I think signing the non-indemnity form before doing these types of things is the most gut-wrenching part. You think, “Oh shit! What am I doing?” There’s no assurances of “wild, but safe” on the non-indemnity from—just a reminder that you can’t sue if you shatter your pelvis or dislocate your shoulder.

Once we loaded the boat, however, I forgot about clauses of non-liability and just enjoyed the ride. Our guide was a Kiwi with significant commercial experience, but had been on the Nile for only two weeks. His local inexperience showed when we missed the four meter high waterfall that we were supposed to go over and instead parked on rocks on an adjacent, narrow through way. With an assist from the camera man, we managed to free the boat and shoot the narrow spill without any problems.

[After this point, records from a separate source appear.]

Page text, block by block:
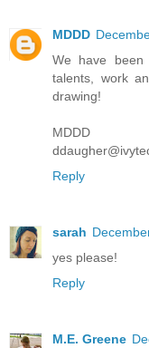
MDDD
We have
talents, work
drawing!
MDDD
Reply
sarah
yes please!
Reply
M.E. Greene
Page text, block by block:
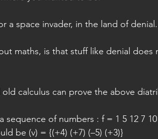
a space invader, in the land of denial.
maths, is that stuff like denial does
old calculus can prove the above
sequence of numbers : f = 1 5 12 7 10
be (v) = {(+4) (+7) (–5) (+3)}
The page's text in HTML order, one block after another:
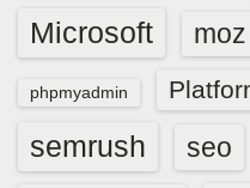
Microsoft moz
phpmyadmin
semrush seo
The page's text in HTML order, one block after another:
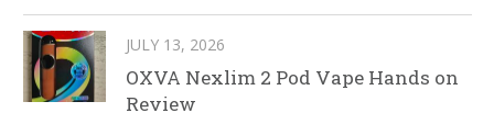
JULY 13, 2026
OXVA Nexlim 2 Pod Vape Hands on
Review
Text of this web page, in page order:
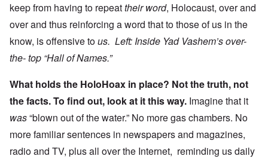
keep from having to repeattheir word, Holocaust, over and
over and thus reinforcing a word that to those of us in the
know, is offensive tous. Left: Inside Yad Vashem’s over-
the- top “Hall of Names.”
What holds the HoloHoax in place? Not the truth, not
the facts.To find out, look at it this way. Imagine that it
was“blown out of the water.” No more gas chambers. No
more familiar sentences in newspapers and magazines,
radio and TV, plus all over the Internet, reminding us daily
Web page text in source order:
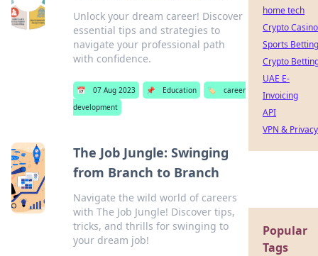
Unlock your dream career! Discover
essential tips and strategies to
navigate your professional path
with confidence.
📅 07 Aug 2023 📌 Education 🏷️
career
development
The Job Jungle: Swinging
from Branch to Branch
Navigate the wild world of careers
with The Job Jungle! Discover tips,
tricks, and thrills for swinging to
your dream job!
home tech
Crypto Casino
Sports Betting
Crypto
UAE E-
Invoicing
API
VPN & Privacy
Popular
Tags
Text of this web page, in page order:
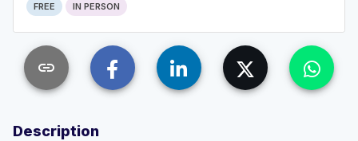
FREE IN PERSON
link
Description
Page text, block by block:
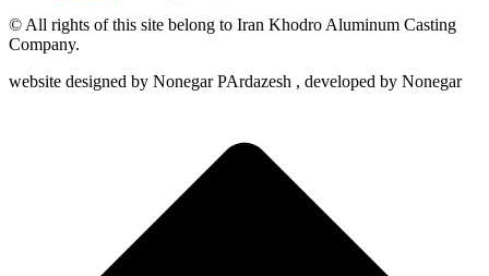
© All rights of this site belong to Iran Khodro Aluminum Casting
Company.
website designed by Nonegar PArdazesh , developed by Nonegar
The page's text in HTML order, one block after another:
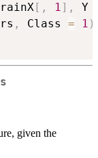
[ , 1] , Y
, Class = 1 )
given the
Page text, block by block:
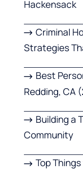
Hackensack
Criminal
Strategies
Best
Redding, CA
Building a
Community
Top
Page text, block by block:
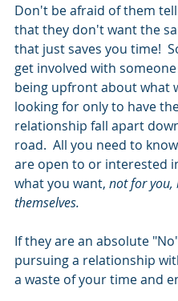
Don't be afraid of them
that they don't want the
that just saves you time!
get involved with
being upfront about what
looking for only to have
relationship fall apart
road.  All you need to
are open to or interested
what you want, not for
themselves.
If they are an absolute
pursuing a relationship
a waste of your time and
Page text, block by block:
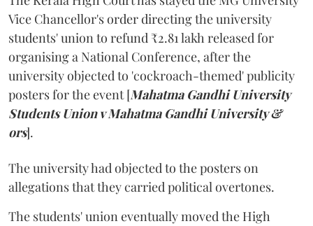
Vice Chancellor's order directing the university
students' union to refund ₹2.81 lakh released for
organising a National Conference, after the
university objected to 'cockroach-themed' publicity
posters for the event [Mahatma Gandhi University
Students Union v Mahatma Gandhi University &
ors].
The university had objected to the posters on
allegations that they carried political overtones.
The students' union eventually moved the High

Other than that, things seemed to be under control. A few flips here and a thrown paddler there—all in a days work. I ate it pretty hard though on the last rapid (see the pic of everyone’s feet). I think I was flipped off in the opposite direction of everyone else and got sucked through the rapid a couple of times before being flushed out in the middle of the fast part of river. Everyone else went under once or twice, came up, and doggy paddled to shore in calm waters. I had to wait for one of the kayakers to come pull me back from way down the river.

Pics: I’m the guy in the red t-shirt, yellow helmet, and blue shorts.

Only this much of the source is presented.